Skeletspieren zijn op drie niveaus ingesloten in bindweefselsteigers. Elke spiervezel (cel) is bedekt met endomysium en de hele spier is bedekt met epimysium. Wanneer een groep spiervezels als een eenheid binnen de hele spier wordt “gebundeld”, wordt dit een fascikel genoemd. Fascicels worden bedekt door een laag bindweefsel genaamd perimysium (zie figuur 10.3). spier en beïnvloedt het bewegingsbereik van de spier. Op basis van de patronen van de fasciculaire opstelling kunnen skeletspieren op verschillende manieren worden geclassificeerd. Hieronder volgen de meest voorkomende fasciculaire arrangementen.
Parallelle spieren hebben fascikels die zijn gerangschikt in dezelfde richting als de lengteas van de spier (Figuur 11.2.1). De meeste skeletspieren in het lichaam hebben dit type organisatie. Sommige parallelle spieren zijn platte platen die aan de uiteinden uitzetten om brede aanhechtingen te maken, zoals de sartorius (zie figuur 11.2.2) Andere parallelle spieren hebben een groter centraal gebied, een spierbuik die aan elk uiteinde taps toeloopt naar pezen. Deze opstelling wordt spoelvormig genoemd, zoals de biceps brachii (zie figuur 11.2.2).
Circulaire spieren worden ook wel sfincters genoemd (zie figuur 11.2 .1). Wanneer ze ontspannen, vergroten de concentrisch geplaatste bundels spiervezels van de sluitspieren de opening en wanneer ze samentrekken, krimpt de grootte van de opening tot het punt van sluiting. De orbicularis oris-spier is een cirkelspier die rond de mond gaat.
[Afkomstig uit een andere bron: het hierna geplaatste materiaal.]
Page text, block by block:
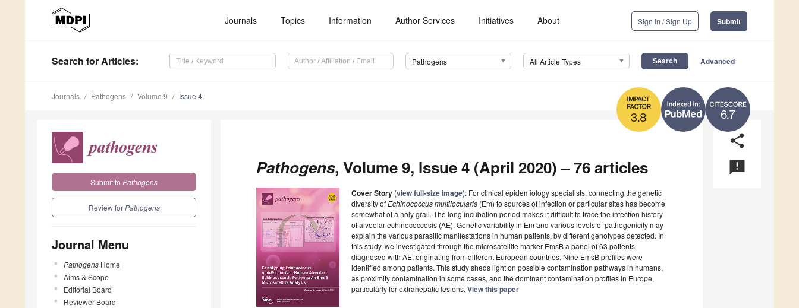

Wanneer het samentrekt, wordt de orale opening kleiner, zoals wanneer de lippen worden getrommeld om te fluiten. Een ander voorbeeld is de orbicularis oculi, waarvan er één elk oog omgeeft. Beschouw bijvoorbeeld de namen van de twee orbicularis-spieren (orbicularis oris en oribicularis oculi), waarbij een deel van de voornaam van beide spieren hetzelfde is. Het eerste deel van orbicularis, orb (orb = “circulair”), is een verwijzing naar een ronde of cirkelvormige structuur; het kan ook aan een baan doen denken, zoals het pad van de maan rond de aarde. Het woord oris (oris = ” oraal ”) verwijst naar de mondholte of de mond. Het woord oculi (oculair = “oog”) verwijst naar het oog.
Wanneer een spier een wijdverspreide uitzetting heeft over een aanzienlijk gebied en de fascikels komen bij een enkel gemeenschappelijk bevestigingspunt, wordt de spier convergent genoemd. . Het bevestigingspunt voor een convergerende spier kan een pees zijn, een aponeurose (een platte, brede pees) of een raphe (een zeer slanke pees). De grote spier op de borst, de pectoralis major, is een voorbeeld van een convergente pees. spier omdat het convergeert op de intertuberculaire groef en de grotere tuberculum van de humerus via een pees (zie afbeelding 11.3).
Pennate-spieren (penna = “veren”) versmelten tot een pees die door het centrale gebied van de spier over zijn hele lengte, een beetje als de veer van een veer met de spierbundels die op dezelfde manier zijn gerangschikt als de veren. Door dit ontwerp kunnen de spiervezels in een pennate-spier alleen onder een hoek trekken, en als gevolg daarvan bewegen samentrekkende pennate-spieren hun pezen niet erg ver. Omdat een pennate-spier echter over het algemeen meer spiervezels kan bevatten, kan deze relatief meer spanning produceren voor zijn grootte. Er zijn drie subtypes van pennate-spieren.
In een unipennate spier bevinden de fascikels zich aan één kant van de pees. De extensor digitorum van de onderarm is een voorbeeld van een unipennate spier. Een bipennate spier zoals de rectus femurs heeft bundels aan beide zijden van de pees, zoals bij de opstelling van een enkele veer. Multipennate-spieren hebben bundels die op meerdere pezen worden ingebracht en taps toelopen naar een gemeenschappelijke pees, zoals meerdere veren die samenkomen op een centraal punt. Een bekend voorbeeld is de deltaspier van de schouder, die de schouder bedekt maar een enkele pees heeft die wordt ingebracht in de deltaspier tuberositas van de humerus.